Heptameron 70
La châtelaine de Vergy de Margurite de Navarre
(la 70e nouvelle de l’Heptaméron)
La 70e nouvelle de l’Heptaméron est un remaniement de la matière de La Chastelaine de
Vergi, roman en vers du XIIIe siècle, très en faveur, dont il existe plusieurs remaniements. Ce roman chante, on s’en souviendra, l’amour d’un gentilhomme et d’une dame, amour heureux tant qu’il reste secret. Seulement la duchesse de la cour où vit le gentilhomme jette son dévolu sur lui et, devant son refus, l’accuse devant le duc de lui avoir fait la cour. Le duc ne veut croire à la disculpation du gentilhomme que si celui-ci lui montrera qu’il aime une autre dame, plus aimable et, s’il est tenu pour coupable, il doit fuir le pays. Devant ce dilemme: s’exiler ou rompre le secret promis à sa dame le jeune amant opte pour l’aveu, sous promesse que le duc gardera le secret. Seulement la duchesse sait le lui arracher et, dépitée d’avoir été méprisée pour une femme plus belle, elle fait devant la châtelaine une allusion aux rendez-vous nocturnes que celle-ci accorde à son amant. La châtelaine, se croyant trahie et remplacée par la duchesse, meurt de désespoir et l’amant se tue sur son corps mort. Le duc tue la duchesse, voyant qu’elle n’a pas gardé le secret promis.

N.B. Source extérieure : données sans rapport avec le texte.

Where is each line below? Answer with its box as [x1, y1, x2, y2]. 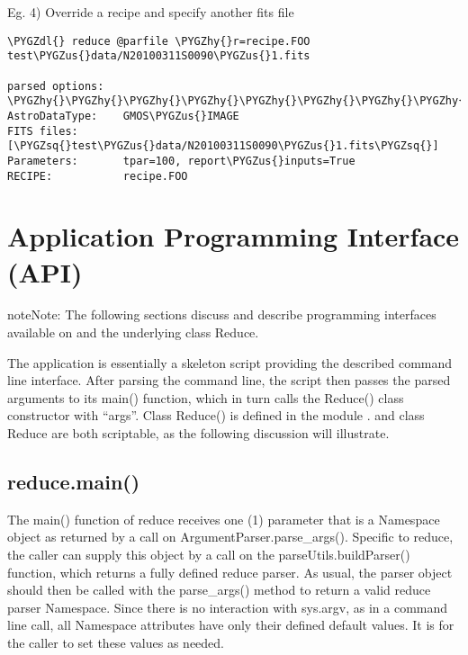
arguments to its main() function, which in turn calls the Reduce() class [7, 388, 404, 407]
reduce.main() [7, 468, 140, 496]
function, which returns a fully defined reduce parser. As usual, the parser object [7, 562, 453, 581]
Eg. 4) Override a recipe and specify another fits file [7, 3, 294, 21]
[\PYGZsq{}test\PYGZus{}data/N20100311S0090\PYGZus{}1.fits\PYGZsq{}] [7, 139, 439, 153]
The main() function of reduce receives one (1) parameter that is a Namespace [7, 509, 440, 528]
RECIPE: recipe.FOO [7, 169, 188, 183]
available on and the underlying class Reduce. [7, 323, 259, 342]
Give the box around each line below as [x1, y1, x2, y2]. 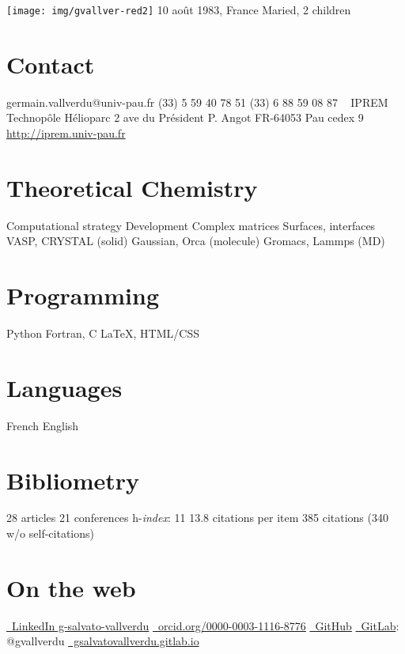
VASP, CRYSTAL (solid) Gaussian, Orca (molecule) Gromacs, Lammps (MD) [6, 232, 385, 249]
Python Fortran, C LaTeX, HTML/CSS [6, 325, 199, 341]
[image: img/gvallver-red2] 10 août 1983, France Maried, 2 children [6, 2, 351, 17]
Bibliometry [6, 463, 140, 496]
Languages [6, 371, 123, 403]
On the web [6, 571, 136, 603]
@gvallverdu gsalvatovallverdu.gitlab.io [6, 633, 199, 649]
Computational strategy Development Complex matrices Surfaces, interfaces [6, 217, 376, 233]
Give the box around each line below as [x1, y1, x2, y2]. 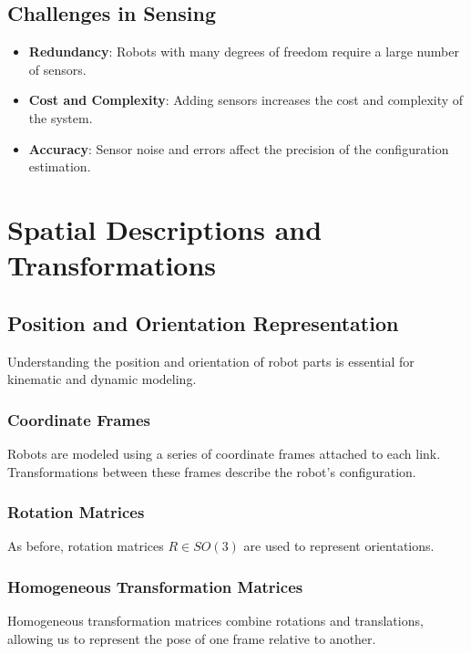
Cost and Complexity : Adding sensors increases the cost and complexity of [28, 90, 464, 109]
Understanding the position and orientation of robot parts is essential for [7, 351, 415, 370]
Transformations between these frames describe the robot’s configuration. [7, 462, 416, 481]
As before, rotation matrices [7, 536, 164, 555]
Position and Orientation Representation [7, 308, 399, 337]
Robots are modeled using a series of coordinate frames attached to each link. [7, 443, 441, 462]
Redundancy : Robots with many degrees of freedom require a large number [28, 42, 459, 61]
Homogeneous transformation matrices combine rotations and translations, [7, 611, 424, 630]

On ne saurait, à l’état actuel des études, cerner avec précision la source qu’a utilisée
Marguerite. Elle déclare elle-même avoir eu sous les yeux un récit qui "n’est pas de nostre temps" (p.400)1, mais nous ne connaissons pas la version qui lui a servi comme point de départ.
Les différences qui la distinguent de toutes les autres versions connues sont fortes, et, jusqu’à une découverte éventuelle et improbable d’une source précise de la version de Marguerite, il n’est que justice d’en attribuer l’originalité à son auteur.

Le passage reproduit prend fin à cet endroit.